Long-term drug pharmacotherapy for obesity and overweight

This review assessed the long-term benefits and risks of approved anti-obesity drugs in clinical trials of 1 to 4 years duration. Sixteen orlistat (10,631 patients), 10 sibutramine (2623 patients) and four rimonabant (6635 patients) studies were examined. High drop-out rates (30% to 40%) were a limitation of nearly all studies. Compared to placebo, all three drugs reduced weight by around five kg or less and orlistat reduced the number of high-risk patients who developed diabetes. No data to show that any of the three drugs lowers the risk of death or cardiovascular disease were found. The most prominent side effects were gastrointestinal for orlistat, cardiovascular for sibutramine (raised blood pressure and/or pulse rate) and psychiatric for rimonabant (mood disorders). In Europe, rimonabant is contraindicated for patients with severe depression and/or patients who are treated with antidepressive medications.

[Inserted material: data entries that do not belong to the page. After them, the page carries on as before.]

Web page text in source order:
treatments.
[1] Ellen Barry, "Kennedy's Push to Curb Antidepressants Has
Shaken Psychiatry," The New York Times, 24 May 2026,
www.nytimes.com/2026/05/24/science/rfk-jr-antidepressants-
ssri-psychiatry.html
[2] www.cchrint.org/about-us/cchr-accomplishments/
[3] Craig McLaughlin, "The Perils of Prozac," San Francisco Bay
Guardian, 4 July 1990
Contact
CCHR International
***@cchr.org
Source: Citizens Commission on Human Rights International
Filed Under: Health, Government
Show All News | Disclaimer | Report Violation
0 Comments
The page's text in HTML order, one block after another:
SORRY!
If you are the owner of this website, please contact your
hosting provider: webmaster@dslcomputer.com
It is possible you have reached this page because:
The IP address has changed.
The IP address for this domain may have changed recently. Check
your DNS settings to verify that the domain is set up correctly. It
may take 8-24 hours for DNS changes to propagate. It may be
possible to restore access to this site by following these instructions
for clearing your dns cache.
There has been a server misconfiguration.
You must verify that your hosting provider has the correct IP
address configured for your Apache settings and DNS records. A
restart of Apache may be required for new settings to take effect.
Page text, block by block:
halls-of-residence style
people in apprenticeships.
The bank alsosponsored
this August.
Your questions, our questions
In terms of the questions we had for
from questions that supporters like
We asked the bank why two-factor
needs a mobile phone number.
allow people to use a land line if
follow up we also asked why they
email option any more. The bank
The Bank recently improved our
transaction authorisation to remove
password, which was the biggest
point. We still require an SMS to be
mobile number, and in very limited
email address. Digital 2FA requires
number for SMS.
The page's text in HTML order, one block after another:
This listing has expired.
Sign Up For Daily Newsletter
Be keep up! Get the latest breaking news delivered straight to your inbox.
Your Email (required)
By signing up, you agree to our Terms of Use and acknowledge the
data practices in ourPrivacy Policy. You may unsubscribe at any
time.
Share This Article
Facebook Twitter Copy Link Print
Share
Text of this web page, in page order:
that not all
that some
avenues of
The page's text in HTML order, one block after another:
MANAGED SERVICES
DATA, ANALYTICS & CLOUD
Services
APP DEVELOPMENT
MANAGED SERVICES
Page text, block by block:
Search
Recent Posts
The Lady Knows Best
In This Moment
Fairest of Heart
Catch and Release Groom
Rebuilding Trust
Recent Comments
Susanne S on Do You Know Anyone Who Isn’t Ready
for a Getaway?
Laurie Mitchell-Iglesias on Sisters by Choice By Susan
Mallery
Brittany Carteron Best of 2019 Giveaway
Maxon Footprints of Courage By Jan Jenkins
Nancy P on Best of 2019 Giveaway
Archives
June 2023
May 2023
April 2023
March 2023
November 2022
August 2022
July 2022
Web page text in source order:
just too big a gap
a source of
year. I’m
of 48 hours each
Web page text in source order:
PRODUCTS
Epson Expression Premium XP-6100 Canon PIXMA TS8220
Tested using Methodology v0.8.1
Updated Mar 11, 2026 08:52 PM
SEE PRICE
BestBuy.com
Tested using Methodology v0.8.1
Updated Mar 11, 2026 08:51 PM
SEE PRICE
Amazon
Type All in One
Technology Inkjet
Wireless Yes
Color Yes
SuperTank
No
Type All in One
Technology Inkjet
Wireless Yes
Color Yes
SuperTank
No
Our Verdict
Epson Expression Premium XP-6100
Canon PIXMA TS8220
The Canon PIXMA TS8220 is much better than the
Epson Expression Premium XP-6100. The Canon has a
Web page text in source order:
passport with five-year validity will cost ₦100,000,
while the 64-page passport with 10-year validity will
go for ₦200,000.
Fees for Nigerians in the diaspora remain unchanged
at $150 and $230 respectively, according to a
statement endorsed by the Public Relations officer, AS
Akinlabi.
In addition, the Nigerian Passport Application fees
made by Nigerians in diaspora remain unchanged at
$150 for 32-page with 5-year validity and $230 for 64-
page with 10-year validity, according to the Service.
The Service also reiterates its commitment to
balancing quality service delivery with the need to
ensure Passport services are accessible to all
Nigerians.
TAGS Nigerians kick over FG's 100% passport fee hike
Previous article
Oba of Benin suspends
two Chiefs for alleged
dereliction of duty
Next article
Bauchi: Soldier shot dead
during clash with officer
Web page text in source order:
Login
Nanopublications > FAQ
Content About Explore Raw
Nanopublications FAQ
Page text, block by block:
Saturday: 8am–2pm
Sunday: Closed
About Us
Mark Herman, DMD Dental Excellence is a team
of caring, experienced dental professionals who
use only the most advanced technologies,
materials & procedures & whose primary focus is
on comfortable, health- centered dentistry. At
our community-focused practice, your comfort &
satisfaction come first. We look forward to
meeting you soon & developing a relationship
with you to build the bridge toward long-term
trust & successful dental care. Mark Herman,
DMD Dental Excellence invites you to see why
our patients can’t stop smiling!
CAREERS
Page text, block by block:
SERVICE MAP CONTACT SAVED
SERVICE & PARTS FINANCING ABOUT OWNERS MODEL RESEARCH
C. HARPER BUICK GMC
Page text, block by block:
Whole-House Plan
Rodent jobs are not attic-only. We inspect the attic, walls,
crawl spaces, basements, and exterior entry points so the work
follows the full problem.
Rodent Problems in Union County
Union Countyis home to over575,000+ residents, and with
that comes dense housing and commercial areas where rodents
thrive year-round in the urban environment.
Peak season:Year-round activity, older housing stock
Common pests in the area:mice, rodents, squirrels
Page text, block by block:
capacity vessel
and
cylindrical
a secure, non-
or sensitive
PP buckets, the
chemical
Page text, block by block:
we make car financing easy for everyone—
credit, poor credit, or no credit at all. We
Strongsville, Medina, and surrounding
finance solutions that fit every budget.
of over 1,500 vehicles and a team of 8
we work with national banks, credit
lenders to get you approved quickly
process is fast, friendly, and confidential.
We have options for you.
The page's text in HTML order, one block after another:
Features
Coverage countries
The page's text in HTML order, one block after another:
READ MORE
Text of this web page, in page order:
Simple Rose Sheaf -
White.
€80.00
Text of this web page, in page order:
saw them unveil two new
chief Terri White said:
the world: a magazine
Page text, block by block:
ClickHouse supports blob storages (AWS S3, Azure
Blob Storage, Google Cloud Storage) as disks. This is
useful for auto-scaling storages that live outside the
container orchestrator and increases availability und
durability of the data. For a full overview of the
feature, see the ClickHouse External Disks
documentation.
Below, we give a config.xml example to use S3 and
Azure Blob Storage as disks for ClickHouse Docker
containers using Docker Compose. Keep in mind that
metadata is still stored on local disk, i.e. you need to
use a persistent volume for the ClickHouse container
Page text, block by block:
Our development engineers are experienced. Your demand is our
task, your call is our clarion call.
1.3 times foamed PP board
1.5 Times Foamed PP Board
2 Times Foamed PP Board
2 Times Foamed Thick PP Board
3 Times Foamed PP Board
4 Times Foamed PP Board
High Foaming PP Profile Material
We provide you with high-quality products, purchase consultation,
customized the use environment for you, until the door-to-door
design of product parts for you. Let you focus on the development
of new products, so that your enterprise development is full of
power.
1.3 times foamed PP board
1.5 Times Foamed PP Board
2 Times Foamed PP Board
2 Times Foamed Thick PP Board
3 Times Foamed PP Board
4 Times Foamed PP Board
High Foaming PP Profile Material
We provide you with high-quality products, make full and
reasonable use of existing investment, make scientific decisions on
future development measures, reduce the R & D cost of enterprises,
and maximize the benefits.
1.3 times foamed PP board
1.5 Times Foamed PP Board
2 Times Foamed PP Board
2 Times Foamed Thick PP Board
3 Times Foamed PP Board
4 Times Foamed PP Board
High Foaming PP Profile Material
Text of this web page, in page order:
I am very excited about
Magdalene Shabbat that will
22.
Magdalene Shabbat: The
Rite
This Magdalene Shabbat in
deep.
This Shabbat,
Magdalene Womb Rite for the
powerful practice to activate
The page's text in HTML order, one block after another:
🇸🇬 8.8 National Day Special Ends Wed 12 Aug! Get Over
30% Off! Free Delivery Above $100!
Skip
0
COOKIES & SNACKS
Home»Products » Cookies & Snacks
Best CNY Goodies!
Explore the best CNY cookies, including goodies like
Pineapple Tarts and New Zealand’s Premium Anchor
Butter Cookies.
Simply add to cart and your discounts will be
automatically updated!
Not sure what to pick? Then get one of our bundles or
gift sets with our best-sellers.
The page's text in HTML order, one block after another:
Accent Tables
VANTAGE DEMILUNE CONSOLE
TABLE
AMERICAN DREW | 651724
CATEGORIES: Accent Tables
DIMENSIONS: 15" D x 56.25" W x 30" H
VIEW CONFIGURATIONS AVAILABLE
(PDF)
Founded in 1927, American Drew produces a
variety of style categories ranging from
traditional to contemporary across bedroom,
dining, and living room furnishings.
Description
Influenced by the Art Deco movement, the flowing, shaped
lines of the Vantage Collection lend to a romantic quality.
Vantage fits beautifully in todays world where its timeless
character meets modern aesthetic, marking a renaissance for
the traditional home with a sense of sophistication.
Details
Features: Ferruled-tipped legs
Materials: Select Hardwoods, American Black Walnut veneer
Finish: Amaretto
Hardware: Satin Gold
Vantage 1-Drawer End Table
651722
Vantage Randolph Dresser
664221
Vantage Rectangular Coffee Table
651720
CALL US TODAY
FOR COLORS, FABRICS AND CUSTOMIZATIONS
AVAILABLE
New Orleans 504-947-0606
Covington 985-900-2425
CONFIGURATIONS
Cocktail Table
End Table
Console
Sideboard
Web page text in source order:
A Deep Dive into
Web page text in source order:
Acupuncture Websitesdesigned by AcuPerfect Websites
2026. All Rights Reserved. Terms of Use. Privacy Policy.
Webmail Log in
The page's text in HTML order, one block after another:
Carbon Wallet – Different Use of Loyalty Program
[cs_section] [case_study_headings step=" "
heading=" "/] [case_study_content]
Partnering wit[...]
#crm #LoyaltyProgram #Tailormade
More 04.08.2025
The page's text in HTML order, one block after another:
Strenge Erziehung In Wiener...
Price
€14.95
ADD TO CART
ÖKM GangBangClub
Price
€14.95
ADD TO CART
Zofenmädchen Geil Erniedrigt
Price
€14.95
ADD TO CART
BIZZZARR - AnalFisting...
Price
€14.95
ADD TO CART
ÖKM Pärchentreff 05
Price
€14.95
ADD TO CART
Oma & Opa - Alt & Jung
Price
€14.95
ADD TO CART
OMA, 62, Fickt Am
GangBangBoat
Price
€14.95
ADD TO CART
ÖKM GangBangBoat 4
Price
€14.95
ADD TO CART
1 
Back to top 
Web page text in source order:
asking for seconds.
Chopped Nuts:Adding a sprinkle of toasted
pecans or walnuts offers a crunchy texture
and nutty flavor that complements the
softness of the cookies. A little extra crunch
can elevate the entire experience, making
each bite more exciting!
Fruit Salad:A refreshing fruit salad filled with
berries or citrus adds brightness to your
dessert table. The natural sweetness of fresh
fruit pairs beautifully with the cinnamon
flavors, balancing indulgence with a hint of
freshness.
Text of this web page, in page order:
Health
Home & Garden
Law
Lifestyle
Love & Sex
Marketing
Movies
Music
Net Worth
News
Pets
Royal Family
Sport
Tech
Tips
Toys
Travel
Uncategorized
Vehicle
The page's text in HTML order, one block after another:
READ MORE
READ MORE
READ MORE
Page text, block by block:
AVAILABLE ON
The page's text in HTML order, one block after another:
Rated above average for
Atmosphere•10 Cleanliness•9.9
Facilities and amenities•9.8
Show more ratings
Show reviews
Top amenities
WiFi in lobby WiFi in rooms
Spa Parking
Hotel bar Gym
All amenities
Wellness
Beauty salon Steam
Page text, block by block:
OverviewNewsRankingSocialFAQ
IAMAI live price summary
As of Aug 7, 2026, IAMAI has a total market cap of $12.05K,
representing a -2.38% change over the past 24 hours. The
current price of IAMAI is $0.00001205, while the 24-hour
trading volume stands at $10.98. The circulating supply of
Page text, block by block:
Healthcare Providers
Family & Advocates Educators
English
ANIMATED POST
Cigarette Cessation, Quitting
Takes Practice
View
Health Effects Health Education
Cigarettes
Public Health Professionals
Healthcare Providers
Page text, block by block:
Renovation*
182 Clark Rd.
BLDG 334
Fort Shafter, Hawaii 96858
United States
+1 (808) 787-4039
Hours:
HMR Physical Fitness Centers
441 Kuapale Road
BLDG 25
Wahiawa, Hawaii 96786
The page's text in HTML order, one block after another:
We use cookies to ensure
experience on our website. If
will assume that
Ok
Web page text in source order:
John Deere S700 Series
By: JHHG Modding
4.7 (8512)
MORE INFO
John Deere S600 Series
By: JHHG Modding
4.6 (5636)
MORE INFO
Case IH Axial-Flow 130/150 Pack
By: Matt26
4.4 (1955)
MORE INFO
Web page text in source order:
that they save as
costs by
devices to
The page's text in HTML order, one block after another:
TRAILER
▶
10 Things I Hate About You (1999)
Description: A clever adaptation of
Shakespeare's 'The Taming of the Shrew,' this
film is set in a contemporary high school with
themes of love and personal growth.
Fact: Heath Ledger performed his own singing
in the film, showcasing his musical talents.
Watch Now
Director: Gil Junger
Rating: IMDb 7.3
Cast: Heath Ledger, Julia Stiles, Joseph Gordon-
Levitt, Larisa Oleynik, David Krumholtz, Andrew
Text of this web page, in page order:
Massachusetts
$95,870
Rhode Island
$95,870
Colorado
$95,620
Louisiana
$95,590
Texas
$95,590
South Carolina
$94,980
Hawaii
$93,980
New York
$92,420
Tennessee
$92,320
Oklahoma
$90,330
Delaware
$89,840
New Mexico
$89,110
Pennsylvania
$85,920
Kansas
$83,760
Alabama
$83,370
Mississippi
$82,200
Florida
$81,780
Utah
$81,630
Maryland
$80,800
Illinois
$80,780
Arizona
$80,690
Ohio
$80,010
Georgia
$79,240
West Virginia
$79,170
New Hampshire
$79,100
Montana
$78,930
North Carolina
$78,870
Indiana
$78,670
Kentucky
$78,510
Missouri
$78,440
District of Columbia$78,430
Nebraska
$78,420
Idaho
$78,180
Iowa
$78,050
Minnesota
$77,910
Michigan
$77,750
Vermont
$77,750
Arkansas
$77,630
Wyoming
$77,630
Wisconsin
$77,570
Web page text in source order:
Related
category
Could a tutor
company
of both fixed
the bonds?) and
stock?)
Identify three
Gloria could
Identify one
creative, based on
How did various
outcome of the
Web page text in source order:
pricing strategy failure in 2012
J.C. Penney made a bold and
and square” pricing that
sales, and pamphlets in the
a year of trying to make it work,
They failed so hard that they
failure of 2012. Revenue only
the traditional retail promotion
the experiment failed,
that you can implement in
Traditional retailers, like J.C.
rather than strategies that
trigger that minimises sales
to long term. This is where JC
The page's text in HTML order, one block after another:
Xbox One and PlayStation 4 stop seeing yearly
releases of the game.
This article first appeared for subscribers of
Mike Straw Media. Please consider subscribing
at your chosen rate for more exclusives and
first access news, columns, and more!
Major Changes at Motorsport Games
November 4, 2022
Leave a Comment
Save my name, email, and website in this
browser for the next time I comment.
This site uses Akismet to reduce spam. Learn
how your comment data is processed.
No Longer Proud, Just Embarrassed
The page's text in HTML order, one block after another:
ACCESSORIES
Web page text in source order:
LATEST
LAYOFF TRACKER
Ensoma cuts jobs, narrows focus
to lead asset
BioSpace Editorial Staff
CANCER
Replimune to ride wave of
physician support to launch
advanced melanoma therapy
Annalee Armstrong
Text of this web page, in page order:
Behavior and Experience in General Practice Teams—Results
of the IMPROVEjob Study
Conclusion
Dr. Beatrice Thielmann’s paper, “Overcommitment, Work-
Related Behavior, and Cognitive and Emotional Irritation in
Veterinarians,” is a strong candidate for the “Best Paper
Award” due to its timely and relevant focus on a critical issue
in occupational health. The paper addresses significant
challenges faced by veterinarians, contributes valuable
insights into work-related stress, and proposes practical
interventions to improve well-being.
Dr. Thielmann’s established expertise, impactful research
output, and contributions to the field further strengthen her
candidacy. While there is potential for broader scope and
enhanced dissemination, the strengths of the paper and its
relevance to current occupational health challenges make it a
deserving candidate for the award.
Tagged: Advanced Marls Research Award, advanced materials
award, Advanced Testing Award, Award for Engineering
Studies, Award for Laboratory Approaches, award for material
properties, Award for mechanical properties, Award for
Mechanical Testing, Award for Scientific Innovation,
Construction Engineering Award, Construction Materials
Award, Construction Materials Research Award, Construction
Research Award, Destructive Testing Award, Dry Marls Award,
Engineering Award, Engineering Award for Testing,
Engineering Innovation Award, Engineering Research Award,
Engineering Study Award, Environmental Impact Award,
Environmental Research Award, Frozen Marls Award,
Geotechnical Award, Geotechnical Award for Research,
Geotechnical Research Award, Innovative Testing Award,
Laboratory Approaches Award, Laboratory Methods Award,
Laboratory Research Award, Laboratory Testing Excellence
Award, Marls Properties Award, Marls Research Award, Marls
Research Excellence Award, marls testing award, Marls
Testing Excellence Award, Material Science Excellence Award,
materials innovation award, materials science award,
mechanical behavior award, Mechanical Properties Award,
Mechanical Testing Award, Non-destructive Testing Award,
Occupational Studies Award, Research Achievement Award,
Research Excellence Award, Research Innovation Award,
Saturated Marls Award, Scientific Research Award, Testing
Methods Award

Rimonabant is furthermore not recommended for patients with other untreated psychiatric conditions.
We conclude that: 1. average weight losses with current anti-obesity agents appear modest but may be of clinical benefit, and 2. better studies designed to examine mortality and cardiovascular morbidity are required to fully evaluate any potential benefit of such agents.

Authors' conclusions: 

Orlistat, sibutramine and rimonabant have been studied in trials of one year or longer. Internal validity of studies was limited by high attrition rates. All three antiobesity agents are modestly effective in reducing weight and have differing effects on cardiovascular risk and adverse effects profiles. Longer and more methodologically rigorous studies of anti-obesity drugs that are powered to examine endpoints such as mortality and cardiovascular morbidity are required.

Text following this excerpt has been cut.